Receptor-interacting protein 140 (RIP140), also known as receptor interacting protein 1 (NRIP1) was initially identified as a coregulatory protein of estrogen receptor α (ERα) and orphan nuclear receptor TR2 [1921]. Subsequently, RIP140 was found to interact with a wide spectrum of transcription factors including all the nuclear receptors tested. In most of these studies, RIP140 was shown to exert a corepressive activity for target gene transcription, primarily by recruiting repressive co-regulatory molecules such as HDAC3, CtBP and CDK8 [2224]. In contrast, several studies showed that RIP140 could also act as a transcription coactivator, most notably for NF-kB’s activation of proinflammatory cytokine production in macrophages [25, 26]. RIP140 expression was detected mainly in ovary, heart and metabolic tissues such as adipose, muscle, and liver. In adipocytes, RIP140 was found to repress the expression of UCP1 and GLUT4 to reduce mitochondria activity and glucose uptake, respectively [27, 28], and to increase the expression of key lipogenic enzymes to promote lipogenesis [27, 29]. The physiological role for RIP140 in ovulation and metabolism was demonstrated in studies using RIP140-null mice. These whole body RIP140 knockout mice were defected in ovulation and resistant to high-fat diet (HFD)-induced T2DM and associated metabolic disorders [27, 3032]. Interestingly, RIP140 appeared to also regulate gluconeogenesis and lipid storage in hepatocytes, could be involved in the metabolic response during starvation and in cancer cachexia [33], and might affect skeletal muscle and cardiac muscle metabolism to modulate muscle strength and cardiac functions [2, 34]. All these studies suggest that RIP140 is involved in diet-induced diabetes and metabolic diseases through its nuclear activity in adipocytes, liver and muscle.
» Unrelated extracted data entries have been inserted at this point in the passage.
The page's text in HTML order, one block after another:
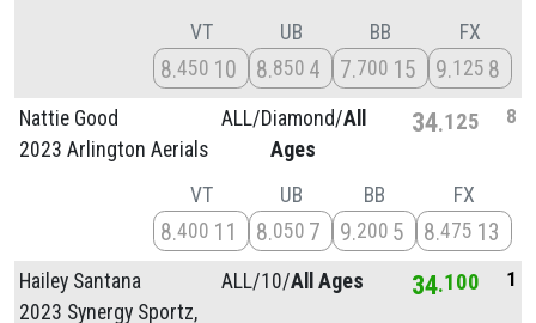
VT
8 450 10
UB
8 850 4
BB
7 700 15
FX
9 125 8
Nattie Good
2023 Arlington Aerials
ALL/Diamond/All
Ages
34 125 8
VT
8 400 11
UB
8 050 7
BB
9 200 5
FX
8 475 13
Hailey Santana
2023 Synergy Sportz,
ALL/10/All Ages 34 100 1
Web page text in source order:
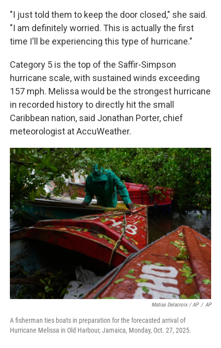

A systemic mass-spectrometry investigation revealed surprisingly complex post translational modifications (PTMs) of RIP140. The PTMs of RIP140 include phosphorylation, acetylation, methylation, PLP conjugation, ubiquitination, and sumoylation [31, 3543], which can modulate its gene regulatory activity, protein stability, cellular distribution, and/or interacting partners (Fig. 1 and Table 1) [31, 44]. These PTMs can be categorized into two principal pathways, one is to stimulate RIP140 nuclear export and cytoplasmic activities and the second is to enhance RIP140 nuclear retention and its gene regulatory activities (Fig. 2). Conceivably, signaling pathways that elicit these PTMs of RIP140 can modulate normal adipocyte functions. This review summarizes those PTMs related to RIP140‘s cytoplasmic distribution and activities in adipocytes, as well as signaling pathways triggering these PTMs. The pathophysiological manifestation of these PTMs is reviewed with a particular focus on the development of metabolic diseases.

Fig. (1).

Fig. (1)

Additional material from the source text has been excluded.